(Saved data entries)
■ ■ ■
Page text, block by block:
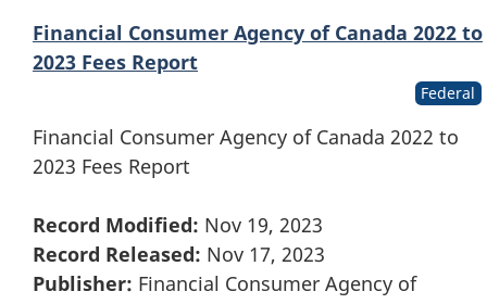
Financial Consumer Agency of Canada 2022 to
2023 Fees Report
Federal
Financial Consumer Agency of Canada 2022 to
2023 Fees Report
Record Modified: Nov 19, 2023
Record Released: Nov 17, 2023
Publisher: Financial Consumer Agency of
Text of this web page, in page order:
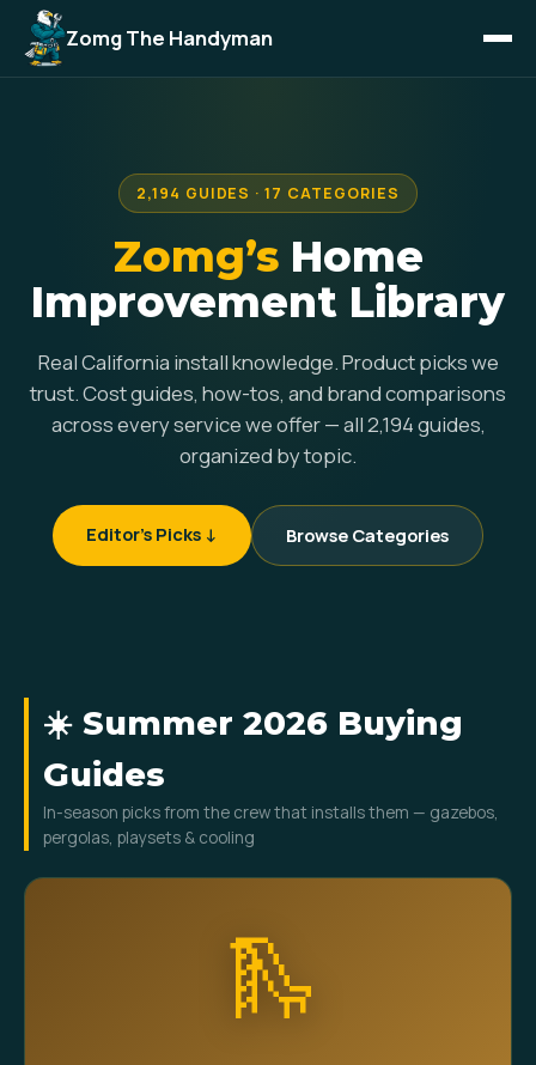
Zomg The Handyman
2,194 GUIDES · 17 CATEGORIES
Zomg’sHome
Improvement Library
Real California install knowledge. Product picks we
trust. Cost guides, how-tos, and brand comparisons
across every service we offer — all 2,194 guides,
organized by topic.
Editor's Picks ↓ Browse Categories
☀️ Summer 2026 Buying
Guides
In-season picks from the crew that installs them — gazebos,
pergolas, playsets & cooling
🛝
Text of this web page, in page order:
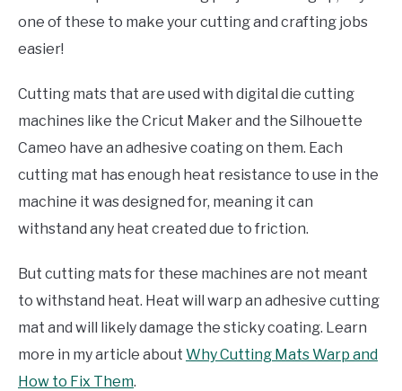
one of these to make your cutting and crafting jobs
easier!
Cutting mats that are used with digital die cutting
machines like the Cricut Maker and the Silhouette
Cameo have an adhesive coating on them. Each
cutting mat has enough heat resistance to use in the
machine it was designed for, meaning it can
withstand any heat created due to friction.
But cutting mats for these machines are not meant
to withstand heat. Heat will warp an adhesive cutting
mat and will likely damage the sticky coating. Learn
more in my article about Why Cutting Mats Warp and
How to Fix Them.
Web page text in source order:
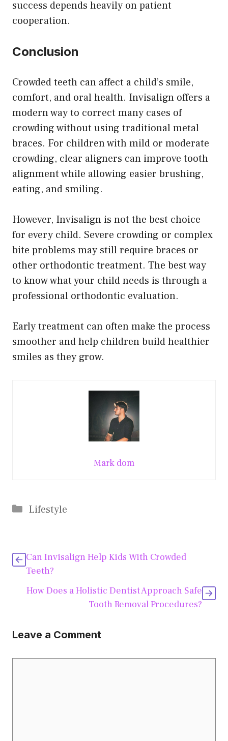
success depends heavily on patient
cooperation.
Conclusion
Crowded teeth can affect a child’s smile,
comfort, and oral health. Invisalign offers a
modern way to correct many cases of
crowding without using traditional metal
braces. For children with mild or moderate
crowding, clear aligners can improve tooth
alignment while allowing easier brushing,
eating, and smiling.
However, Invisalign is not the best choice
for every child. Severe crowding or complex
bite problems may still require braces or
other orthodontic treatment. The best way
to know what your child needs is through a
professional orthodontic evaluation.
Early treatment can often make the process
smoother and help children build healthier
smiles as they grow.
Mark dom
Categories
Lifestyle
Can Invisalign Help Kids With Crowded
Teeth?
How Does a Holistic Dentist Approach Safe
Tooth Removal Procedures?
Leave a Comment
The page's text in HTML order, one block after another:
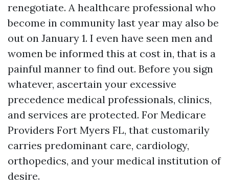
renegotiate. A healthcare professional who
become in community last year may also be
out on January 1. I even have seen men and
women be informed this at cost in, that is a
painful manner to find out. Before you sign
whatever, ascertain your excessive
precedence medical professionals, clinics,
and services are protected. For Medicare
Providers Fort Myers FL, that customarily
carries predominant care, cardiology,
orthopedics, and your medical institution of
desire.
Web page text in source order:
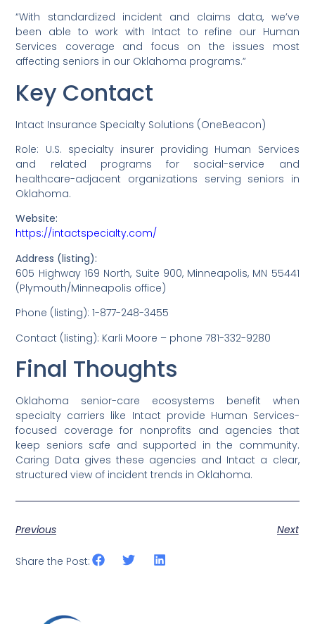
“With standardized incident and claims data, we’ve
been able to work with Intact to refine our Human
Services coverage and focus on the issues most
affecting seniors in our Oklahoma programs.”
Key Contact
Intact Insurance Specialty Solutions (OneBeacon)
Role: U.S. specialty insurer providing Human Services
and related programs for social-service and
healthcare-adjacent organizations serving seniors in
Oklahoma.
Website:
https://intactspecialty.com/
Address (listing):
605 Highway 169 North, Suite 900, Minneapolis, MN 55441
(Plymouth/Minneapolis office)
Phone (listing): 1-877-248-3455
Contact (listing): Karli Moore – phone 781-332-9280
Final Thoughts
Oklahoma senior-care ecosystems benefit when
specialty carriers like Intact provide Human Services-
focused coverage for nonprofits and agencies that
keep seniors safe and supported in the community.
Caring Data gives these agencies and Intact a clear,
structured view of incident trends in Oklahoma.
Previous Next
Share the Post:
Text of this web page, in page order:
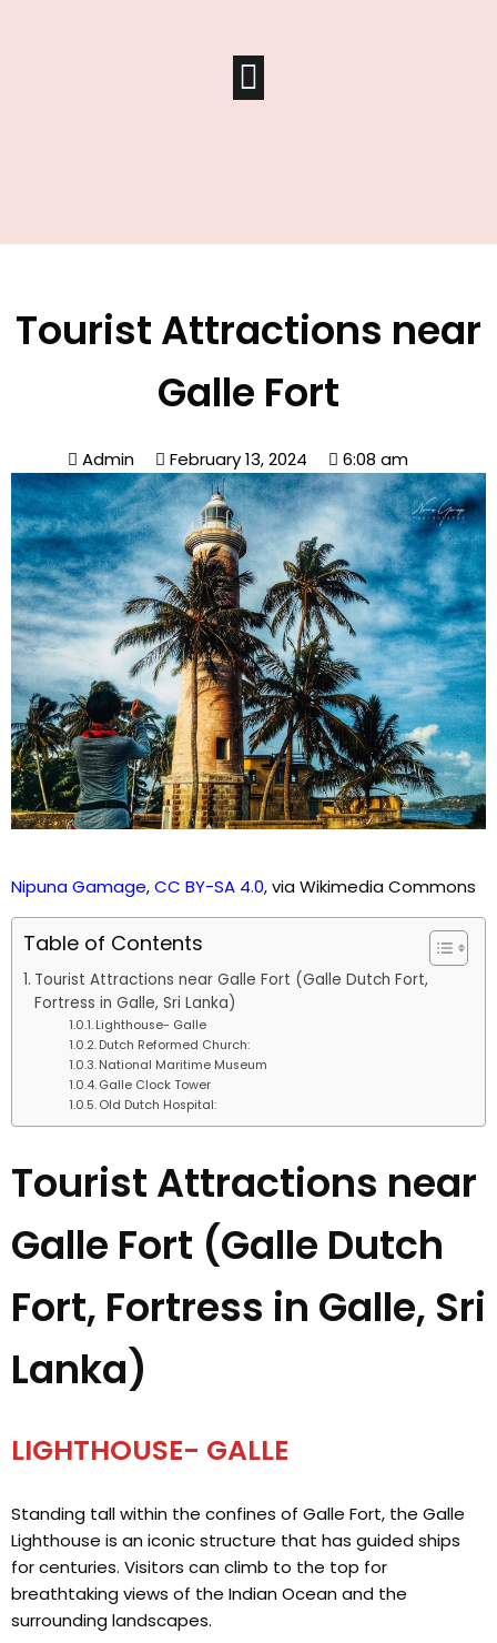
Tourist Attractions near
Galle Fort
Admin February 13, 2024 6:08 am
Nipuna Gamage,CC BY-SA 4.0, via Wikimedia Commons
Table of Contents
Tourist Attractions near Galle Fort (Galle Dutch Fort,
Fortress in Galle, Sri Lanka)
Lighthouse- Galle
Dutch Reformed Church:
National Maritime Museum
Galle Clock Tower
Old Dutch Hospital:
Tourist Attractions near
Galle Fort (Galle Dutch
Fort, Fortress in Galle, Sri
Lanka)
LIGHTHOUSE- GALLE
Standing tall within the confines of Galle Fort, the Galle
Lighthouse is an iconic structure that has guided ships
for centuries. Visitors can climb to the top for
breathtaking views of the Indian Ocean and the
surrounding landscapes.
■ ■ ■
Every line from the one containing "(Plymouth/Minneapolis office)" through the last line of the data, both included, is to be repeated exactly; the pictures are to be left out.

(Plymouth/Minneapolis office)
Phone (listing): 1-877-248-3455
Contact (listing): Karli Moore – phone 781-332-9280
Final Thoughts
Oklahoma senior-care ecosystems benefit when
specialty carriers like Intact provide Human Services-
focused coverage for nonprofits and agencies that
keep seniors safe and supported in the community.
Caring Data gives these agencies and Intact a clear,
structured view of incident trends in Oklahoma.
Previous Next
Share the Post:
Text of this web page, in page order:
Tourist Attractions near
Galle Fort
Admin February 13, 2024 6:08 am
Nipuna Gamage,CC BY-SA 4.0, via Wikimedia Commons
Table of Contents
Tourist Attractions near Galle Fort (Galle Dutch Fort,
Fortress in Galle, Sri Lanka)
Lighthouse- Galle
Dutch Reformed Church:
National Maritime Museum
Galle Clock Tower
Old Dutch Hospital:
Tourist Attractions near
Galle Fort (Galle Dutch
Fort, Fortress in Galle, Sri
Lanka)
LIGHTHOUSE- GALLE
Standing tall within the confines of Galle Fort, the Galle
Lighthouse is an iconic structure that has guided ships
for centuries. Visitors can climb to the top for
breathtaking views of the Indian Ocean and the
surrounding landscapes.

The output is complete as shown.